2 Comments on "Public Safety Advocate: UK Public-Safety Broadband Network Update"

  1. Jim Couprie, P. Eng. | September 24, 2020 at 2:02 pm | Reply

    Like most systems of this size and complexity, the politicians and IT folks usually responsible for the project don’t recognize that implementation will take about ten years. I was Project Engineer on the Alberta First Responders Radio Communication System, a P25 voice only sytem with close to 400 sites. When I was hired in 2006 the target for completion was 2010. When I retired in 2013 construction was nearing 50%, and it was activated in July 2016.

  2. James Stefano, Jr. | October 28, 2020 at 1:29 am | Reply

    This is one of the best Advocate columns I’ve read, I bet even some of the UK folks have a better picture of their own situation :).

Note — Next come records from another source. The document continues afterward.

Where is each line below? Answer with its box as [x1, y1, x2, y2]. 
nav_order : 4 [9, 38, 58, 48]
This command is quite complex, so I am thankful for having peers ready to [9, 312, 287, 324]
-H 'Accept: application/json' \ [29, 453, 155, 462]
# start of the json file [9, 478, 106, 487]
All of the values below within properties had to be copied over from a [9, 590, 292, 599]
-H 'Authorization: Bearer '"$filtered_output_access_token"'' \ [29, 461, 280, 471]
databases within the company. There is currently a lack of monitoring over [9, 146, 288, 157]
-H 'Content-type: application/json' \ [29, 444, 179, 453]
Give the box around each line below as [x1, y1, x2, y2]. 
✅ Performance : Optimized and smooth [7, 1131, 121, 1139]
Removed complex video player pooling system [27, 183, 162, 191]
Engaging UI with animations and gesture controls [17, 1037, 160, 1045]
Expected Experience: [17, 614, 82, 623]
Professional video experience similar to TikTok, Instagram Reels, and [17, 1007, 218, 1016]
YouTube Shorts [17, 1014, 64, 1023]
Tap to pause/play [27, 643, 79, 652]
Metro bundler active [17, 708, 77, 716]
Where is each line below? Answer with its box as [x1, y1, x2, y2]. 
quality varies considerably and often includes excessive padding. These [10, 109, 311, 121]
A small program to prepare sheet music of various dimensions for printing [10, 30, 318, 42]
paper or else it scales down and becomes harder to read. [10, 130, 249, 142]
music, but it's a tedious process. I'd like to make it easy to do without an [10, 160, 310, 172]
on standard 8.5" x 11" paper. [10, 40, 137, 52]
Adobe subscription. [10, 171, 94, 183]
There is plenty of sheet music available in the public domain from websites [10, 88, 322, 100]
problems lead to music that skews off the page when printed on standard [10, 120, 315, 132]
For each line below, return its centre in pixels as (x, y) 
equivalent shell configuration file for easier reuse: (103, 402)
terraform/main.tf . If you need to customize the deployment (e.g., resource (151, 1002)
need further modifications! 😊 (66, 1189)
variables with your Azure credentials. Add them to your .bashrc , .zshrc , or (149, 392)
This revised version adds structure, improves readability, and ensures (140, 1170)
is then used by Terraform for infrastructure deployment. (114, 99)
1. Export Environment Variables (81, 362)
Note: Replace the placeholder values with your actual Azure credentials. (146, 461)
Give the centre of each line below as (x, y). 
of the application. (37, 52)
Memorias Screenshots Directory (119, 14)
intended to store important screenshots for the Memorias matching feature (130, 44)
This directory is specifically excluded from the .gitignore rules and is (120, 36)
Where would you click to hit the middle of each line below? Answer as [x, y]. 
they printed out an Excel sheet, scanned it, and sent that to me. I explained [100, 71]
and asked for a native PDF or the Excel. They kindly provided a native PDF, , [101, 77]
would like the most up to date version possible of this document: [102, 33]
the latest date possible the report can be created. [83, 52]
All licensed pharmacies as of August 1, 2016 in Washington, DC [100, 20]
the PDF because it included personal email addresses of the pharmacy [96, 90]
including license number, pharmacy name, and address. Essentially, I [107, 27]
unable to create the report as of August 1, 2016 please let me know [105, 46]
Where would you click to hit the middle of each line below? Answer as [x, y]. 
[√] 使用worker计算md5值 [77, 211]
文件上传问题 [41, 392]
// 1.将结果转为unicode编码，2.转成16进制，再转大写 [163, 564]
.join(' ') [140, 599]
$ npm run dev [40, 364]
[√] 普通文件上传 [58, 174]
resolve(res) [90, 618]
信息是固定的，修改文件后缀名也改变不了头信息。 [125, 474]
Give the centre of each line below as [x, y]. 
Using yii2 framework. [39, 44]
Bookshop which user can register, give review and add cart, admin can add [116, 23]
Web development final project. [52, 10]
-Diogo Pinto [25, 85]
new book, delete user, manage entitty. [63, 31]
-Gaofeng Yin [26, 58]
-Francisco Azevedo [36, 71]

You touch on a lot of hot and very critical topics that broadband PTT over LTE users could face anywhere, particularly when it comes to off network. Many times we forget that the cellular networks can be prone to outages and not everyone has a multi sim device, so we will still need LMR as a backup even for cellular dead spots, not just for off-network.
    With such heavy reliance on cellular networks today it can also become an Achilles heel in time of domestic terrorism or foreign invasion. One foreign adversary I recently learned has 9000 jamming devices ready to deploy anywhere they can drop them, to take a network down including their own. The major vendors now make multi-network LMR/LTE/Wi-Fi portable and mobile radios and I believe this will become the norm so they can work anywhere day-to-day. Now we just need a nationwide virtual PSBN that can roam over millions of Wi-Fi hotspots nationwide (like we currently have for Universities) with financial incentives for every homeowner and business to allow First Responders to roam on to their Wi-Fi. In-building coverage solved for the “most part”.
    Again, Interoperability is a priority for First Responders. There needs to be a national plan for Talk Groups at every county level along with a national standard for Radio IDs and user aliases. The Interoperability TG’s need to be established on the IP side for apps then interconnected with current Interoperable radio channels (across all the bands). This stuff just has to work ad-hoc on-the-fly as roamers come on to the scene. This exists today within many PoC apps out there by just dragging a circle on the app’s map and everyone is connected within it. Now it has to happen between vendors, on a national scale, but again the TG’s have to be planned and established first. NPSTC is looking at some of this.
    These IP Interoperability gateways should be cloud based over the Internet and really need to be network agnostic in order to work anywhere, which includes cellular (multi-carrier SIMS), WANS, LANS, WiFi and now satellite as LEOs are being deployed by the dozens monthly, until the earth is blanketed with thousands.
    Lastly we need to discuss a very critical issue you mentioned regarding bandwidth capacity within a single cell cell site. This actually goes beyond public safety users to general users crowding into any area, particularly in rural areas during peak times like holidays. I’ve been on FirstNet for over three years and even with Priority and Pre-emption I’ve seen the network come to a crawl every 4th of July at the lake here. The first two years it became unusable. This year they added Band 14 which was a little better. I had to manually log in to the console and elevate our devices for the entire holiday weekend. I still only saw 1/4 the speeds we normally see with latency and jitter suffering. More than adequate for PoC traffic which was critical! However maps and weather were slow and video was hit or miss. The only way around this is 5G with more bandwidth available per user through all the different methods they deploy. You just can’t fight physics.